REQUIREMENT: In your copy of the data below, reproduce every entry exactly and omit the pictures.

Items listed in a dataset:
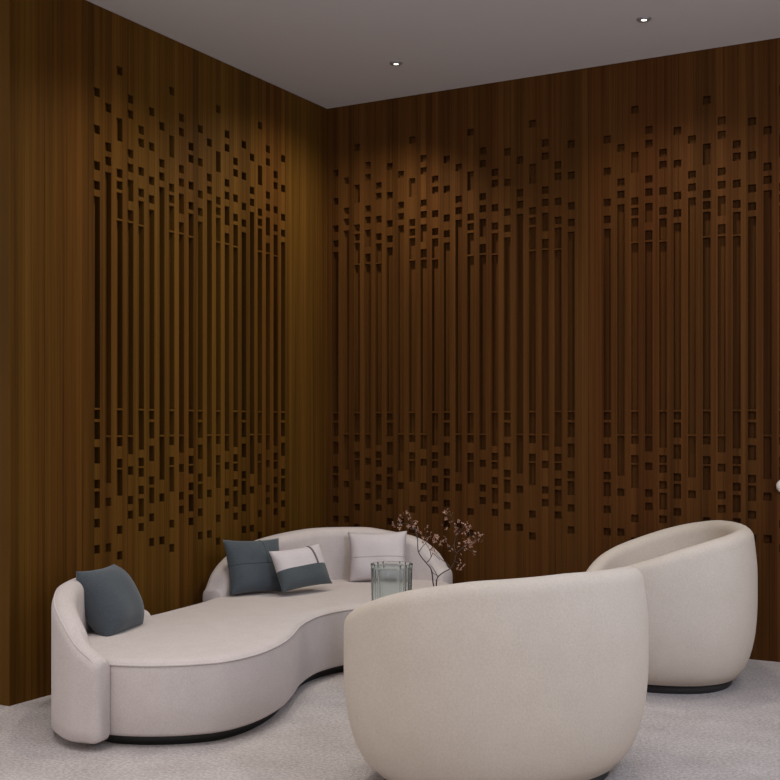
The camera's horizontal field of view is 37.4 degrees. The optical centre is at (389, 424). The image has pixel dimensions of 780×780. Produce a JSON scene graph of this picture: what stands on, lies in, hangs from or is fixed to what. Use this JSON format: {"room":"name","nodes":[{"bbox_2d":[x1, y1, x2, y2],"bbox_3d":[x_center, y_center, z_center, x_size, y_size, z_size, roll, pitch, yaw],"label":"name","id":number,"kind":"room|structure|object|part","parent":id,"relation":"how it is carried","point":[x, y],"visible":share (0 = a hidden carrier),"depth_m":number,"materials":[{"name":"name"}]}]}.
{"room":"lobby","nodes":[
{"label":"lobby","id":0,"kind":"room"},
{"bbox_2d":[0,0,326,705],"bbox_3d":[-2.144,-0.380,6.659,2.600,3.160,2.545,0,0,29],"label":"wall","id":1,"kind":"structure","parent":0,"point":[163,201],"depth_m":5.67,"materials":[{"name":"brown wood"}]},
{"bbox_2d":[0,659,779,779],"bbox_3d":[-0.752,1.250,2.881,9.500,0.100,8.200,0,0,29],"label":"floor","id":2,"kind":"structure","parent":0,"point":[733,732],"depth_m":4.30,"materials":[{"name":"carpet"}]},
{"bbox_2d":[51,527,452,744],"bbox_3d":[-0.587,0.893,5.496,1.119,0.614,2.773,0,0,29],"label":"curved sofa","id":3,"kind":"object","parent":2,"relation":"on","point":[219,667],"visible":0.66,"depth_m":4.52,"materials":[{"name":"beige fabric"}]},
{"bbox_3d":[-1.219,0.907,4.790,0.294,0.526,1.174,0,0,-3],"label":"backrest","id":4,"kind":"part","parent":3,"relation":"part of","materials":[{"name":"beige fabric"}]},
{"bbox_2d":[76,564,143,636],"bbox_3d":[-1.200,0.753,4.941,0.236,0.292,0.365,0,0,13],"label":"throw cushion","id":5,"kind":"object","parent":3,"relation":"on","point":[114,604],"visible":0.88,"depth_m":4.81,"materials":[{"name":"fabric"}]},
{"bbox_2d":[223,538,280,594],"bbox_3d":[-0.701,0.732,5.978,0.344,0.285,0.165,0,0,-36],"label":"throw cushion","id":6,"kind":"object","parent":3,"relation":"on","point":[251,568],"visible":0.88,"depth_m":5.91,"materials":[{"name":"fabric"}]},
{"bbox_3d":[-0.547,1.016,5.492,1.038,0.287,2.594,0,0,29],"label":"seat","id":7,"kind":"part","parent":3,"relation":"part of","materials":[{"name":"beige fabric"}]},
{"bbox_2d":[269,543,331,592],"bbox_3d":[-0.463,0.741,5.987,0.356,0.222,0.141,0,0,-44],"label":"throw cushion","id":8,"kind":"object","parent":3,"relation":"on","point":[297,568],"visible":1,"depth_m":5.93,"materials":[{"name":"fabric"}]},
{"bbox_3d":[-0.479,0.691,6.000,0.345,0.115,0.116,-4,-21,-44],"label":"panel","id":9,"kind":"part","parent":8,"relation":"part of","materials":[{"name":"white fabric"}]},
{"bbox_3d":[-0.444,0.793,5.971,0.345,0.110,0.116,-4,-21,-44],"label":"panel","id":10,"kind":"part","parent":8,"relation":"part of","materials":[{"name":"fabric"}]},
{"bbox_3d":[-0.377,0.878,6.373,1.460,0.584,0.486,0,0,-27],"label":"backrest","id":11,"kind":"part","parent":3,"relation":"part of","materials":[{"name":"beige fabric"}]},
{"bbox_2d":[348,531,406,581],"bbox_3d":[-0.068,0.736,6.441,0.343,0.285,0.156,0,0,2],"label":"throw cushion","id":12,"kind":"object","parent":3,"relation":"on","point":[365,549],"visible":0.76,"depth_m":6.40,"materials":[{"name":"grey fabric"}]},
{"bbox_2d":[344,567,648,779],"bbox_3d":[0.372,0.836,3.955,1.090,0.728,0.824,0,0,-34],"label":"armchair","id":13,"kind":"object","parent":2,"relation":"on","point":[539,677],"visible":1,"depth_m":3.55,"materials":[{"name":"beige fabric"}]},
{"bbox_2d":[586,520,757,693],"bbox_3d":[1.322,0.836,5.530,0.824,0.728,1.090,0,0,9],"label":"armchair","id":14,"kind":"object","parent":2,"relation":"on","point":[701,578],"visible":0.63,"depth_m":5.03,"materials":[{"name":"beige fabric"}]},
{"bbox_3d":[0.190,1.055,5.100,0.556,0.290,0.556,0,0,29],"label":"coffee table","id":15,"kind":"object","parent":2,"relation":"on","visible":0},
{"bbox_2d":[370,561,412,600],"bbox_3d":[0.008,0.761,5.100,0.191,0.296,0.188,0,0,29],"label":"glass vase","id":16,"kind":"object","parent":15,"relation":"on","point":[387,577],"visible":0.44,"depth_m":5.03,"materials":[{"name":"clear glass"}]},
{"bbox_3d":[0.205,0.835,5.100,0.110,0.150,0.110,0,0,29],"label":"vase","id":17,"kind":"object","parent":15,"relation":"on","visible":0},
{"bbox_2d":[392,509,443,585],"bbox_3d":[0.123,0.637,5.114,0.279,0.518,0.082,0,0,36],"label":"branch","id":18,"kind":"object","parent":17,"relation":"in","point":[399,519],"visible":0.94,"depth_m":5.11,"materials":[{"name":"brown plant"}]},
{"bbox_3d":[0.135,0.647,5.125,0.157,0.497,0.018,0,0,23],"label":"stem","id":19,"kind":"part","parent":18,"relation":"part of","materials":[{"name":"grey plant"}]},
{"bbox_2d":[429,509,482,585],"bbox_3d":[0.304,0.632,5.090,0.266,0.529,0.091,0,0,29],"label":"branch","id":20,"kind":"object","parent":17,"relation":"in","point":[458,520],"visible":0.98,"depth_m":5.09,"materials":[{"name":"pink plant"}]},
{"bbox_3d":[0.279,0.673,5.088,0.156,0.446,0.024,0,0,16],"label":"stem","id":21,"kind":"part","parent":20,"relation":"part of","materials":[{"name":"grey plant"}]},
{"bbox_2d":[87,0,779,108],"bbox_3d":[-0.752,-2.010,2.881,9.500,0.100,8.200,0,0,29],"label":"ceiling","id":22,"kind":"structure","parent":0,"point":[328,54],"depth_m":5.75,"materials":[{"name":"grey paint"}]},
{"bbox_2d":[390,61,401,65],"bbox_3d":[0.033,-1.956,6.237,0.070,0.009,0.070,0,0,29],"label":"recessed light","id":23,"kind":"object","parent":22,"relation":"in","point":[393,63],"visible":1,"depth_m":6.22,"materials":[{"name":"grey"}]},
{"bbox_2d":[637,16,650,22],"bbox_3d":[1.226,-1.956,5.560,0.070,0.009,0.070,0,0,29],"label":"recessed light","id":24,"kind":"object","parent":22,"relation":"in","point":[644,19],"visible":1,"depth_m":5.54,"materials":[{"name":"grey"}]},
{"bbox_2d":[327,38,779,661],"bbox_3d":[1.407,-0.380,6.258,5.200,3.160,0.200,0,0,29],"label":"wall","id":25,"kind":"structure","parent":0,"point":[553,300],"depth_m":6.42,"materials":[{"name":"brown wood"}]},
{"bbox_2d":[776,480,779,491],"bbox_3d":[1.986,0.308,5.813,0.068,0.068,0.076,0,0,29],"label":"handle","id":26,"kind":"object","parent":25,"relation":"attached to","point":[778,482],"visible":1,"depth_m":5.80,"materials":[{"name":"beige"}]}
]}

EXERCISE ANSWER:
The camera's horizontal field of view is 37.4 degrees. The optical centre is at (389, 424). The image has pixel dimensions of 780×780. Produce a JSON scene graph of this picture: what stands on, lies in, hangs from or is fixed to what. Use this JSON format: {"room":"name","nodes":[{"bbox_2d":[x1, y1, x2, y2],"bbox_3d":[x_center, y_center, z_center, x_size, y_size, z_size, roll, pitch, yaw],"label":"name","id":number,"kind":"room|structure|object|part","parent":id,"relation":"how it is carried","point":[x, y],"visible":share (0 = a hidden carrier),"depth_m":number,"materials":[{"name":"name"}]}]}.
{"room":"lobby","nodes":[
{"label":"lobby","id":0,"kind":"room"},
{"bbox_2d":[0,0,326,705],"bbox_3d":[-2.144,-0.380,6.659,2.600,3.160,2.545,0,0,29],"label":"wall","id":1,"kind":"structure","parent":0,"point":[163,201],"depth_m":5.67,"materials":[{"name":"brown wood"}]},
{"bbox_2d":[0,659,779,779],"bbox_3d":[-0.752,1.250,2.881,9.500,0.100,8.200,0,0,29],"label":"floor","id":2,"kind":"structure","parent":0,"point":[733,732],"depth_m":4.30,"materials":[{"name":"carpet"}]},
{"bbox_2d":[51,527,452,744],"bbox_3d":[-0.587,0.893,5.496,1.119,0.614,2.773,0,0,29],"label":"curved sofa","id":3,"kind":"object","parent":2,"relation":"on","point":[219,667],"visible":0.66,"depth_m":4.52,"materials":[{"name":"beige fabric"}]},
{"bbox_3d":[-1.219,0.907,4.790,0.294,0.526,1.174,0,0,-3],"label":"backrest","id":4,"kind":"part","parent":3,"relation":"part of","materials":[{"name":"beige fabric"}]},
{"bbox_2d":[76,564,143,636],"bbox_3d":[-1.200,0.753,4.941,0.236,0.292,0.365,0,0,13],"label":"throw cushion","id":5,"kind":"object","parent":3,"relation":"on","point":[114,604],"visible":0.88,"depth_m":4.81,"materials":[{"name":"fabric"}]},
{"bbox_2d":[223,538,280,594],"bbox_3d":[-0.701,0.732,5.978,0.344,0.285,0.165,0,0,-36],"label":"throw cushion","id":6,"kind":"object","parent":3,"relation":"on","point":[251,568],"visible":0.88,"depth_m":5.91,"materials":[{"name":"fabric"}]},
{"bbox_3d":[-0.547,1.016,5.492,1.038,0.287,2.594,0,0,29],"label":"seat","id":7,"kind":"part","parent":3,"relation":"part of","materials":[{"name":"beige fabric"}]},
{"bbox_2d":[269,543,331,592],"bbox_3d":[-0.463,0.741,5.987,0.356,0.222,0.141,0,0,-44],"label":"throw cushion","id":8,"kind":"object","parent":3,"relation":"on","point":[297,568],"visible":1,"depth_m":5.93,"materials":[{"name":"fabric"}]},
{"bbox_3d":[-0.479,0.691,6.000,0.345,0.115,0.116,-4,-21,-44],"label":"panel","id":9,"kind":"part","parent":8,"relation":"part of","materials":[{"name":"white fabric"}]},
{"bbox_3d":[-0.444,0.793,5.971,0.345,0.110,0.116,-4,-21,-44],"label":"panel","id":10,"kind":"part","parent":8,"relation":"part of","materials":[{"name":"fabric"}]},
{"bbox_3d":[-0.377,0.878,6.373,1.460,0.584,0.486,0,0,-27],"label":"backrest","id":11,"kind":"part","parent":3,"relation":"part of","materials":[{"name":"beige fabric"}]},
{"bbox_2d":[348,531,406,581],"bbox_3d":[-0.068,0.736,6.441,0.343,0.285,0.156,0,0,2],"label":"throw cushion","id":12,"kind":"object","parent":3,"relation":"on","point":[365,549],"visible":0.76,"depth_m":6.40,"materials":[{"name":"grey fabric"}]},
{"bbox_2d":[344,567,648,779],"bbox_3d":[0.372,0.836,3.955,1.090,0.728,0.824,0,0,-34],"label":"armchair","id":13,"kind":"object","parent":2,"relation":"on","point":[539,677],"visible":1,"depth_m":3.55,"materials":[{"name":"beige fabric"}]},
{"bbox_2d":[586,520,757,693],"bbox_3d":[1.322,0.836,5.530,0.824,0.728,1.090,0,0,9],"label":"armchair","id":14,"kind":"object","parent":2,"relation":"on","point":[701,578],"visible":0.63,"depth_m":5.03,"materials":[{"name":"beige fabric"}]},
{"bbox_3d":[0.190,1.055,5.100,0.556,0.290,0.556,0,0,29],"label":"coffee table","id":15,"kind":"object","parent":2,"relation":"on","visible":0},
{"bbox_2d":[370,561,412,600],"bbox_3d":[0.008,0.761,5.100,0.191,0.296,0.188,0,0,29],"label":"glass vase","id":16,"kind":"object","parent":15,"relation":"on","point":[387,577],"visible":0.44,"depth_m":5.03,"materials":[{"name":"clear glass"}]},
{"bbox_3d":[0.205,0.835,5.100,0.110,0.150,0.110,0,0,29],"label":"vase","id":17,"kind":"object","parent":15,"relation":"on","visible":0},
{"bbox_2d":[392,509,443,585],"bbox_3d":[0.123,0.637,5.114,0.279,0.518,0.082,0,0,36],"label":"branch","id":18,"kind":"object","parent":17,"relation":"in","point":[399,519],"visible":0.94,"depth_m":5.11,"materials":[{"name":"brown plant"}]},
{"bbox_3d":[0.135,0.647,5.125,0.157,0.497,0.018,0,0,23],"label":"stem","id":19,"kind":"part","parent":18,"relation":"part of","materials":[{"name":"grey plant"}]},
{"bbox_2d":[429,509,482,585],"bbox_3d":[0.304,0.632,5.090,0.266,0.529,0.091,0,0,29],"label":"branch","id":20,"kind":"object","parent":17,"relation":"in","point":[458,520],"visible":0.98,"depth_m":5.09,"materials":[{"name":"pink plant"}]},
{"bbox_3d":[0.279,0.673,5.088,0.156,0.446,0.024,0,0,16],"label":"stem","id":21,"kind":"part","parent":20,"relation":"part of","materials":[{"name":"grey plant"}]},
{"bbox_2d":[87,0,779,108],"bbox_3d":[-0.752,-2.010,2.881,9.500,0.100,8.200,0,0,29],"label":"ceiling","id":22,"kind":"structure","parent":0,"point":[328,54],"depth_m":5.75,"materials":[{"name":"grey paint"}]},
{"bbox_2d":[390,61,401,65],"bbox_3d":[0.033,-1.956,6.237,0.070,0.009,0.070,0,0,29],"label":"recessed light","id":23,"kind":"object","parent":22,"relation":"in","point":[393,63],"visible":1,"depth_m":6.22,"materials":[{"name":"grey"}]},
{"bbox_2d":[637,16,650,22],"bbox_3d":[1.226,-1.956,5.560,0.070,0.009,0.070,0,0,29],"label":"recessed light","id":24,"kind":"object","parent":22,"relation":"in","point":[644,19],"visible":1,"depth_m":5.54,"materials":[{"name":"grey"}]},
{"bbox_2d":[327,38,779,661],"bbox_3d":[1.407,-0.380,6.258,5.200,3.160,0.200,0,0,29],"label":"wall","id":25,"kind":"structure","parent":0,"point":[553,300],"depth_m":6.42,"materials":[{"name":"brown wood"}]},
{"bbox_2d":[776,480,779,491],"bbox_3d":[1.986,0.308,5.813,0.068,0.068,0.076,0,0,29],"label":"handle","id":26,"kind":"object","parent":25,"relation":"attached to","point":[778,482],"visible":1,"depth_m":5.80,"materials":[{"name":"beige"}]}
]}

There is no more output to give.